> **DATASET EXTRACT**:
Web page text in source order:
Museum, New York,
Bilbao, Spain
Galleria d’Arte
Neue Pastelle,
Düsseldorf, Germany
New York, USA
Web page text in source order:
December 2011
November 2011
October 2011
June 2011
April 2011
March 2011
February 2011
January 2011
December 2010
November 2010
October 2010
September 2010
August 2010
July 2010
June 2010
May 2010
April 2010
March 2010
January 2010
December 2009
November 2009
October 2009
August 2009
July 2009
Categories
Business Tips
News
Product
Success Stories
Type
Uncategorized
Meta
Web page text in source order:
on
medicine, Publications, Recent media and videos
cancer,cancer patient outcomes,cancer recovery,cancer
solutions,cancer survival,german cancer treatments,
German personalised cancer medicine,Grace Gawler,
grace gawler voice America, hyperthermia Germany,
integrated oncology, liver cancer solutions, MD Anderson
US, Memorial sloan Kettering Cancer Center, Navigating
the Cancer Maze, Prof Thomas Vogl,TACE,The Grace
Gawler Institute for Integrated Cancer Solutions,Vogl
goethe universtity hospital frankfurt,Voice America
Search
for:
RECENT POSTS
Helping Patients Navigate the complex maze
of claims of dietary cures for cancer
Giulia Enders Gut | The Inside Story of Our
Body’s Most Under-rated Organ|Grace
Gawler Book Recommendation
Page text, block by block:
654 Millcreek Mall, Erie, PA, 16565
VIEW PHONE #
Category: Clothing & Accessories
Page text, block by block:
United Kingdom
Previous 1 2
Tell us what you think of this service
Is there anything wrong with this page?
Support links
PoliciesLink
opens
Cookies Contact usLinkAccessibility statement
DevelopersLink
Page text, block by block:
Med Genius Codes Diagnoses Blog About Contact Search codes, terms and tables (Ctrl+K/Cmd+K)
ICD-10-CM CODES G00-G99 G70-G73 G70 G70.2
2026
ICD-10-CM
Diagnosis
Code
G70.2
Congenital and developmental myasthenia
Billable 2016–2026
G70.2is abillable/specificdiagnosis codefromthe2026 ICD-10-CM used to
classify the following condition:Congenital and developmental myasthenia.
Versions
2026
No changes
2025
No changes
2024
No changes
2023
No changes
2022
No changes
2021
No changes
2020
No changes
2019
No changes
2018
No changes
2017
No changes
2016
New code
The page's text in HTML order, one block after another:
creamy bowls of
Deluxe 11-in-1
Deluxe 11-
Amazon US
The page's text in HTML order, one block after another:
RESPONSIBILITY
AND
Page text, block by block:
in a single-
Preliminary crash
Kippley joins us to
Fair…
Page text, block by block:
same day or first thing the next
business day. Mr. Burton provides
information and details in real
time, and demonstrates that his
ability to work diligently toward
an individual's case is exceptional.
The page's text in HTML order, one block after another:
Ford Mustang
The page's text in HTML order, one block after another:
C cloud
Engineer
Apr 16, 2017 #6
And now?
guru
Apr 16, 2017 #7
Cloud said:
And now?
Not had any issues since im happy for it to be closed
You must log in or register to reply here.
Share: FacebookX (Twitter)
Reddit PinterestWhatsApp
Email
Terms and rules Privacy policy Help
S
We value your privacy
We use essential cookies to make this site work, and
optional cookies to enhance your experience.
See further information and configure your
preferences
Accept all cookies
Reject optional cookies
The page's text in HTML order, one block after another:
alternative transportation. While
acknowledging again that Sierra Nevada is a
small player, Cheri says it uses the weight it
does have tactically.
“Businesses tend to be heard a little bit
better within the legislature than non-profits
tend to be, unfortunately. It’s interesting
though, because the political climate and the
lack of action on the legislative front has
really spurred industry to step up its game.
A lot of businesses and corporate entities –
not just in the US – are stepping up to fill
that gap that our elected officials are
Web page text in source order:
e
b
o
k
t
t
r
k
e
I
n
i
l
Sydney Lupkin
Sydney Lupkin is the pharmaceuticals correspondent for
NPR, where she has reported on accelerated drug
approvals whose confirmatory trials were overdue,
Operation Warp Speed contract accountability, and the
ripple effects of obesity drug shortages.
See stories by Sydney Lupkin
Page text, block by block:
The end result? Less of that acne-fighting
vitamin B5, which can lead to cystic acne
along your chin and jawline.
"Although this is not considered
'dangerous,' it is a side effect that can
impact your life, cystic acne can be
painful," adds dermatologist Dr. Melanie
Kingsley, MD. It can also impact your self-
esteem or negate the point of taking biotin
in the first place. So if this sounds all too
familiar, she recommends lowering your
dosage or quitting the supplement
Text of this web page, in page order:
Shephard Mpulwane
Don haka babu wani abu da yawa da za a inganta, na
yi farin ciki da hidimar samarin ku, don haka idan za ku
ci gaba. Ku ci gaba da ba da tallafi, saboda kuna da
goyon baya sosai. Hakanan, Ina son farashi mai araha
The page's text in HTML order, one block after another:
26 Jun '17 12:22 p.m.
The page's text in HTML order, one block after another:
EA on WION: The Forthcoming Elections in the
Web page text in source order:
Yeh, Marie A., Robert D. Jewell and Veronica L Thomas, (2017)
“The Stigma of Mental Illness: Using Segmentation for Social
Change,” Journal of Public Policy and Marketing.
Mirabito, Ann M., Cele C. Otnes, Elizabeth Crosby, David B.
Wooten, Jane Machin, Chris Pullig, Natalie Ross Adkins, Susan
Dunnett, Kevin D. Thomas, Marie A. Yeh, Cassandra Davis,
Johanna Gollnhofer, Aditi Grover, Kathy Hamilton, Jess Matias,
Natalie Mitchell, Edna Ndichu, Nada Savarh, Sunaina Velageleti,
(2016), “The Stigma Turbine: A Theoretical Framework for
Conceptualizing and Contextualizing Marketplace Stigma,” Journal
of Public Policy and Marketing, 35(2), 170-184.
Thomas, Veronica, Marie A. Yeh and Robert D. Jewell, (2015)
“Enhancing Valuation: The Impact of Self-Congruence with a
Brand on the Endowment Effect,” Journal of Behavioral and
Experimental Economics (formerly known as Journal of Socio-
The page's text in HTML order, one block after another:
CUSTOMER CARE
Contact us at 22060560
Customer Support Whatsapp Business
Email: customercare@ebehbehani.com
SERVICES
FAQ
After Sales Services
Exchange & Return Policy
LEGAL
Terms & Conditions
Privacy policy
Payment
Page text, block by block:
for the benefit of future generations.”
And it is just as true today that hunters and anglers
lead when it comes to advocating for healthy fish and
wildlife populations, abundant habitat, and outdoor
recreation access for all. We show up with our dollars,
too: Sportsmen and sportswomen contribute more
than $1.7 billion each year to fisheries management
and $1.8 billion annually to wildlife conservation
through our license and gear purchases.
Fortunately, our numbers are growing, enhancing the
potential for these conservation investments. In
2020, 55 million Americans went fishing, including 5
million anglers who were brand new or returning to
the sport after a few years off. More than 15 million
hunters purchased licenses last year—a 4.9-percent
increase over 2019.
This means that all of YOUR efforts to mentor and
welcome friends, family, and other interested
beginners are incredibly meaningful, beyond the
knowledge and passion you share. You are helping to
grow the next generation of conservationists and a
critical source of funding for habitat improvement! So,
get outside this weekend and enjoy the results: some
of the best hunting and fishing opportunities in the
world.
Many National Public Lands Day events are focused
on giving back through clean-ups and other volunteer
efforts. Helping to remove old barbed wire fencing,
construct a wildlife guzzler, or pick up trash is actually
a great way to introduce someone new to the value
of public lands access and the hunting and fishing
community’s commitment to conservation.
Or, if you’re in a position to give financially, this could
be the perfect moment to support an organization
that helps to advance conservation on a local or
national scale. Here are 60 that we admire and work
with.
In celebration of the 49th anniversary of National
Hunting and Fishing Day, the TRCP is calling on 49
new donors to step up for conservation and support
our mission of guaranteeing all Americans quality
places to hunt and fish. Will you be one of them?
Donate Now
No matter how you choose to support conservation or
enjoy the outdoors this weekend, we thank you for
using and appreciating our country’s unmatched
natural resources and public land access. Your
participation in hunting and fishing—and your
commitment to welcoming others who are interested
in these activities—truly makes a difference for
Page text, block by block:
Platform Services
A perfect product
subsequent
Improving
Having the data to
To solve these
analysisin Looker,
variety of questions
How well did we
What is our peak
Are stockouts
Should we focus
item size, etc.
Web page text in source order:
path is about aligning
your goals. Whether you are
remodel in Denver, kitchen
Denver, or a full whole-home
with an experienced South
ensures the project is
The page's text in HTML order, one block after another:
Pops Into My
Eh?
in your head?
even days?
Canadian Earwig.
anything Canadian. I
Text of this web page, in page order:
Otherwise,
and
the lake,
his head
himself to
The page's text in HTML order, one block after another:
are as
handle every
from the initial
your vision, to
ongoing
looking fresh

> **GOAL OF THE EXERCISE**:
What lines of the listing above hold "Congenital"? Copy all of them.

> **RESULT OF THE EXERCISE**:
Congenital and developmental myasthenia
classify the following condition:Congenital and developmental myasthenia.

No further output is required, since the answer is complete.